Шрифт:
Интервал:
Закладка:
В начале третьей роты училище посетил необычайно самодовольный офицер. Неопределенного роста, неопределенной комплекции, без каких-либо запоминающихся примет, он, однако, как будто не умещался сам в себе. «Чей-то отец», — подумали воспитанники. Странное самодовольство офицера не очень-то удивило их. Майор — не маленькое для них звание, и обладатель его, тем более чей-то отец, уже сам по себе значил немало. Удивило другое: посетитель оказался Левским. Приподнятое скуластое лицо, широко раздвинутый рот, незаметно выдвинутые глаза, каждую секунду успевавшие окинуть окружающую обстановку и все увидеть, — родитель явно знал себе цену. Поглядывая на встречавшихся ему одинаковых суворовцев, среди которых где-то должен был находиться его сын, он все время улыбался неубывающей улыбкой, но не суворовцам, товарищам его сына, не каким-то своим наблюдениям и мыслям, вообще не тому, что он видел, а от переполнявшего его чувства собственной значимости. Его было как-то трудно разглядеть, странное самодовольство засвечивало его. Увидев такого родителя, Голубев подобрался и весь превратился во внимание. Он еще больше насторожился, когда, уважительно рассказывая об усидчивости и старательности младшего Левского и своих надеждах на трудного воспитанника, почувствовал, что старший едва ли слушал его. То есть слушать-то тот слушал, но так, будто понимал о сыне и обо всем больше, чем какой-то старший лейтенант-воспитатель. Так они разговаривали, сначала по пути от проходной до казармы, потом в казарме, которую командир взвода показал приехавшему родителю, затем в офицерской комнате.
Почти все это время младший Левский находился с ними. Он посмелел, даже несколько выпрямился, смотрел вокруг прерывисто и зорко, ловя обращенные к отцу, а значит, и к нему явно изменившиеся взгляды сверстников. Даже Голубев при отце оказался как бы в подчиненном положении. Однако разговаривали они недолго. Отец не собирался вникать в ненужные ему подробности и поглядывал на сына как на свое продолжение.

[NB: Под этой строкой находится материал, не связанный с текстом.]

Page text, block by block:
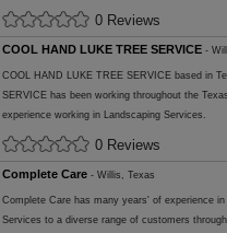
0 Reviews
COOL HAND LUKE TREE SERVICE -
COOL HAND LUKE TREE SERVICE based in
SERVICE has been working throughout the
experience working in Landscaping Services.
0 Reviews
Complete Care - Willis, Texas
Complete Care has many years' of experience
Services to a diverse range of customers
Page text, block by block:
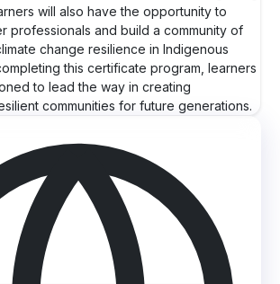
will also have the opportunity to
professionals and build a community of
change resilience in Indigenous
this certificate program, learners
to lead the way in creating
communities for future generations.
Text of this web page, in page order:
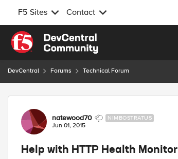
F5 Sites Contact
Skip to content
DevCentral Forums Technical Forum
Forum Discussion
natewood70 NIMBOSTRATUS
Jun 01, 2015
Help with HTTP Health Monitor
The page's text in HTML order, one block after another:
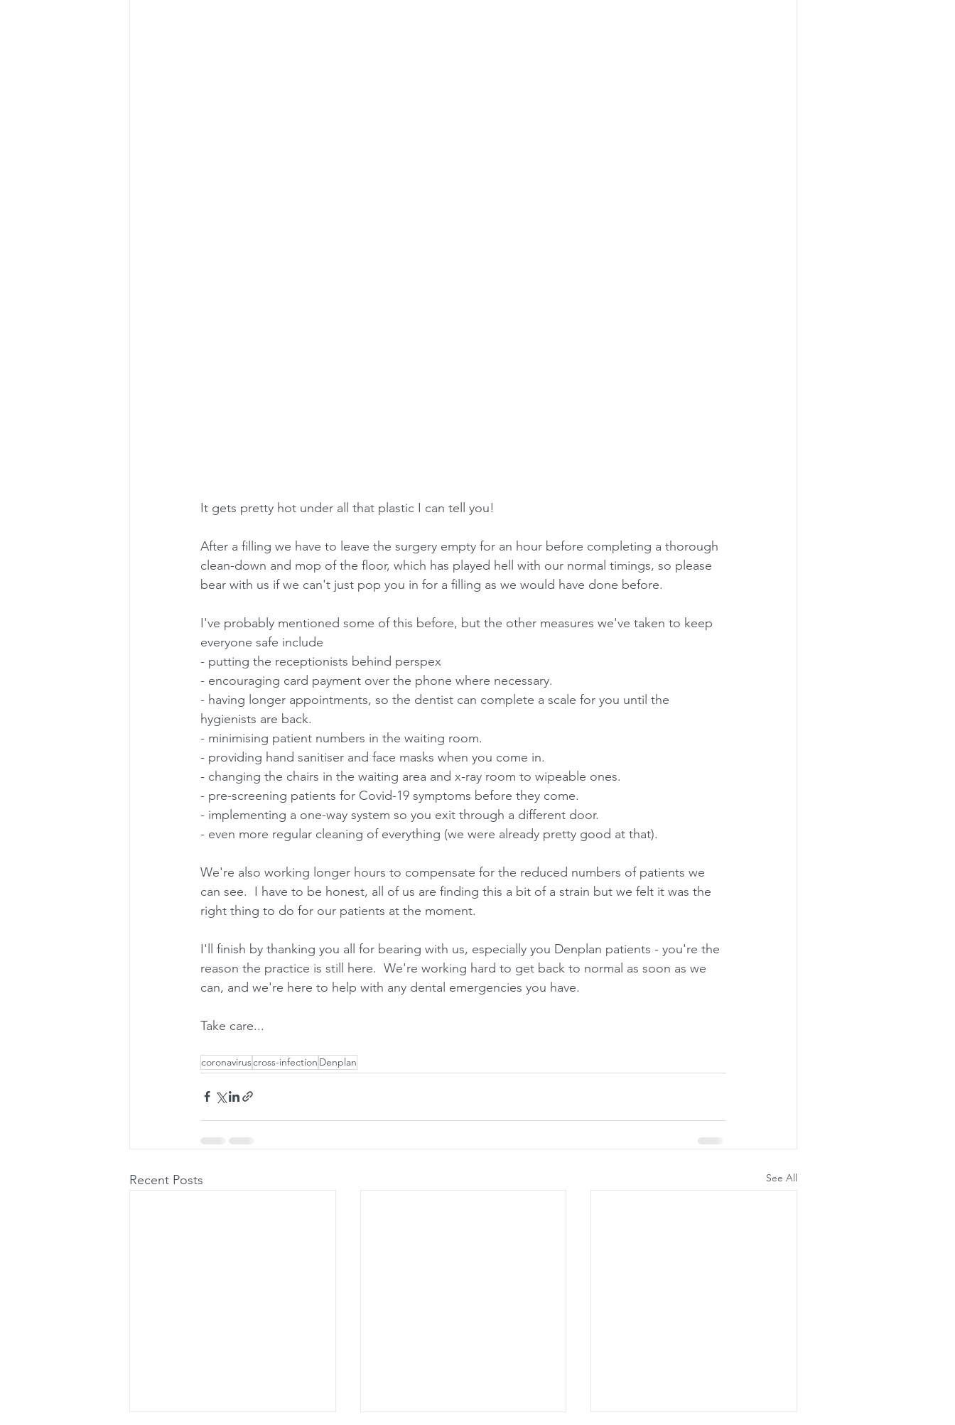
It gets pretty hot under all that plastic I can tell you!
After a filling we have to leave the surgery empty for an hour before completing a thorough
clean-down and mop of the floor, which has played hell with our normal timings, so please
bear with us if we can't just pop you in for a filling as we would have done before.
I've probably mentioned some of this before, but the other measures we've taken to keep
everyone safe include
- putting the receptionists behind perspex
- encouraging card payment over the phone where necessary.
- having longer appointments, so the dentist can complete a scale for you until the
hygienists are back.
- minimising patient numbers in the waiting room.
- providing hand sanitiser and face masks when you come in.
- changing the chairs in the waiting area and x-ray room to wipeable ones.
- pre-screening patients for Covid-19 symptoms before they come.
- implementing a one-way system so you exit through a different door.
- even more regular cleaning of everything (we were already pretty good at that).
We're also working longer hours to compensate for the reduced numbers of patients we
can see.  I have to be honest, all of us are finding this a bit of a strain but we felt it was the
right thing to do for our patients at the moment.
I'll finish by thanking you all for bearing with us, especially you Denplan patients - you're the
reason the practice is still here.  We're working hard to get back to normal as soon as we
can, and we're here to help with any dental emergencies you have.
Take care...
coronaviruscross-infection Denplan
Recent Posts See All
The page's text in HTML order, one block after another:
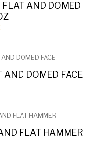
AND DOMED
DOMED FACE
FLAT HAMMER
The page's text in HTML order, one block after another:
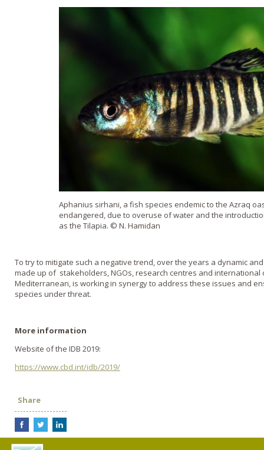
Aphanius sirhani, a fish species endemic to the Azraq
endangered, due to overuse of water and the
as the Tilapia. © N. Hamidan
To try to mitigate such a negative trend, over the years a dynamic
made up of stakeholders, NGOs, research centres and
Mediterranean, is working in synergy to address these issues and
species under threat.
More information
Website of the IDB 2019:
https://www.cbd.int/idb/2019/
Share

Скоро отец и сын направились к проходной, и видно было, что шли родные люди. Сидевший с Гривневым в беседке у перекрестка Дима слышал, как Левский, поднимая на отца признательные глаза, спросил:
— Папа, а когда тебе звание «майор» присвоили?
— Месяц назад. Теперь мы тоже не лыком шиты, Вовик. У меня в подчинении даже один подполковник есть.

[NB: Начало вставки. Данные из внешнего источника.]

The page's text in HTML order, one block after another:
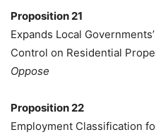
Proposition 21
Expands Local
Control on Residential
Oppose
Proposition 22
Employment Classification
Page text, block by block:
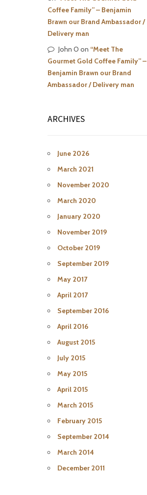
Coffee Family” – Benjamin
Brawn our Brand Ambassador /
Delivery man
John O on “Meet The
Gourmet Gold Coffee Family” –
Benjamin Brawn our Brand
Ambassador / Delivery man
ARCHIVES
June 2026
March 2021
November 2020
March 2020
January 2020
November 2019
October 2019
September 2019
May 2017
April 2017
September 2016
April 2016
August 2015
July 2015
May 2015
April 2015
March 2015
February 2015
September 2014
March 2014
December 2011
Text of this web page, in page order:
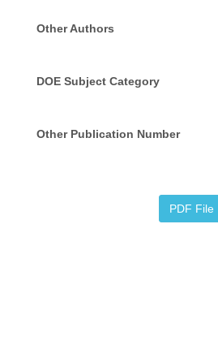
Other Authors
DOE Subject Category
Other Publication Number
PDF File
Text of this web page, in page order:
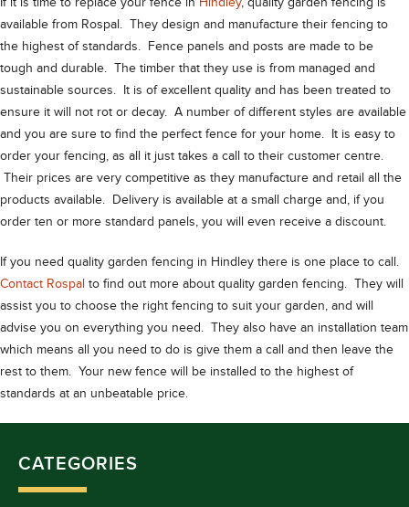
available from Rospal. They design and manufacture their fencing to
the highest of standards. Fence panels and posts are made to be
tough and durable. The timber that they use is from managed and
sustainable sources. It is of excellent quality and has been treated to
ensure it will not rot or decay. A number of different styles are available
and you are sure to find the perfect fence for your home. It is easy to
order your fencing, as all it just takes a call to their customer centre.
Their prices are very competitive as they manufacture and retail all the
products available. Delivery is available at a small charge and, if you
order ten or more standard panels, you will even receive a discount.
If you need quality garden fencing in Hindley there is one place to call.
Contact Rospal to find out more about quality garden fencing. They will
assist you to choose the right fencing to suit your garden, and will
advise you on everything you need. They also have an installation team
which means all you need to do is give them a call and then leave the
rest to them. Your new fence will be installed to the highest of
standards at an unbeatable price.
CATEGORIES

Первые дни после визита отца Левский держался необычно сосредоточенно. Если бы не пригнутость и привычка смотреть на всех откуда-то снизу, он выглядел бы вполне достойным воспитанником. Да и отношение взвода к нему на какое-то время изменилось. Ненадолго.

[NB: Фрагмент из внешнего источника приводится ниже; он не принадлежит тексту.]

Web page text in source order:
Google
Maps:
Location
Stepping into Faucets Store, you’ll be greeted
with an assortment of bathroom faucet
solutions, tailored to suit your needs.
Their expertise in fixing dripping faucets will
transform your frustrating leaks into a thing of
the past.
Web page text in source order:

Запомнилась Диме последняя игра в чехарду. Согнувшись головой и руками к коленям, сначала стоял Тихвин, а другие прыгали, на лету отталкиваясь от его спины. Прыгали от черты, в полете делали ногой отметку на земле за ним и всякий раз отодвигали его все дальше от черты. Тот, кто заступал черту или не мог перепрыгнуть через стоявшего, сам становился к черте. Далеко прыгал длинный Зигзагов. Еще дальше прыгал Уткин. Летел ласточкой, звучно опускал руки ладонями на спину стоявшего. Разбежался Млотковский. Перед чертой он засеменил, понял, что не перепрыгнет, налетел на Тихвина грудью, вцепился в него и, подогнув ноги, стал карабкаться. Сил у него не хватило, он опустил ноги на землю, подпрыгнул, животом навалился на Тихвина и стал карабкаться дальше. Тихвин от натуги полиловел и не устоял. Остальные тут же образовали кучу малу: накрыли лежавших Зудов и Хватов, к ним привалились Гривнев и Ястребков, поверх всех, как на ворох одежды, бросился Зигзагов.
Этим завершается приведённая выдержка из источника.